WHAT YOU ARE ASKED TO DO
Leave the images aside and output every entry exactly.

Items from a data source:
====

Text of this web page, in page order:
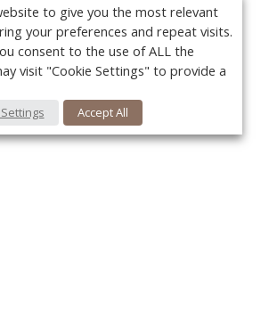
to give you the most relevant
your preferences and repeat visits.
consent to the use of ALL the
visit "Cookie Settings" to provide a
Accept All
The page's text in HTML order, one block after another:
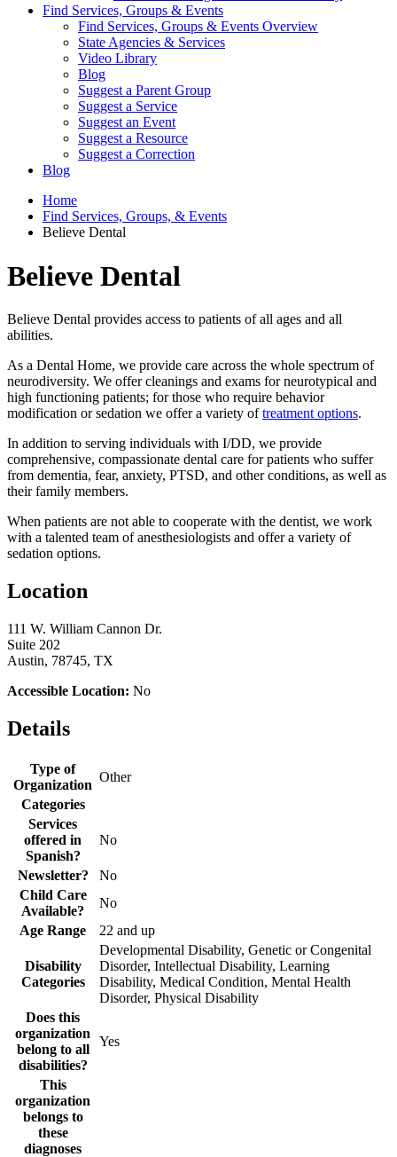
Find Services, Groups & Events
Find Services, Groups & Events Overview
State Agencies & Services
Video Library
Blog
Suggest a Parent Group
Suggest a Service
Suggest an Event
Suggest a Resource
Suggest a Correction
Blog
Home
Find Services, Groups, & Events
Believe Dental
Believe Dental
Believe Dental provides access to patients of all ages and all
abilities.
As a Dental Home, we provide care across the whole spectrum of
neurodiversity. We offer cleanings and exams for neurotypical and
high functioning patients; for those who require behavior
modification or sedation we offer a variety oftreatment options.
In addition to serving individuals with I/DD, we provide
comprehensive, compassionate dental care for patients who suffer
from dementia, fear, anxiety, PTSD, and other conditions, as well as
their family members.
When patients are not able to cooperate with the dentist, we work
with a talented team of anesthesiologists and offer a variety of
sedation options.
Location
111 W. William Cannon Dr.
Suite 202
Austin, 78745, TX
Accessible Location: No
Details
Type of
Organization
Other
Categories
Services
offered in
Spanish?
No
Newsletter?
No
Child Care
Available?
No
Age Range
22 and up
Disability
Categories
Developmental Disability, Genetic or Congenital
Disorder, Intellectual Disability, Learning
Disability, Medical Condition, Mental Health
Disorder, Physical Disability
Does this
organization
belong to all
disabilities?
Yes
This
organization
belongs to
these
diagnoses

====

OUTPUT FOR THIS TASK
Text of this web page, in page order:
to give you the most relevant
your preferences and repeat visits.
consent to the use of ALL the
visit "Cookie Settings" to provide a
Accept All
The page's text in HTML order, one block after another:
Find Services, Groups & Events
Find Services, Groups & Events Overview
State Agencies & Services
Video Library
Blog
Suggest a Parent Group
Suggest a Service
Suggest an Event
Suggest a Resource
Suggest a Correction
Blog
Home
Find Services, Groups, & Events
Believe Dental
Believe Dental
Believe Dental provides access to patients of all ages and all
abilities.
As a Dental Home, we provide care across the whole spectrum of
neurodiversity. We offer cleanings and exams for neurotypical and
high functioning patients; for those who require behavior
modification or sedation we offer a variety oftreatment options.
In addition to serving individuals with I/DD, we provide
comprehensive, compassionate dental care for patients who suffer
from dementia, fear, anxiety, PTSD, and other conditions, as well as
their family members.
When patients are not able to cooperate with the dentist, we work
with a talented team of anesthesiologists and offer a variety of
sedation options.
Location
111 W. William Cannon Dr.
Suite 202
Austin, 78745, TX
Accessible Location: No
Details
Type of
Organization
Other
Categories
Services
offered in
Spanish?
No
Newsletter?
No
Child Care
Available?
No
Age Range
22 and up
Disability
Categories
Developmental Disability, Genetic or Congenital
Disorder, Intellectual Disability, Learning
Disability, Medical Condition, Mental Health
Disorder, Physical Disability
Does this
organization
belong to all
disabilities?
Yes
This
organization
belongs to
these
diagnoses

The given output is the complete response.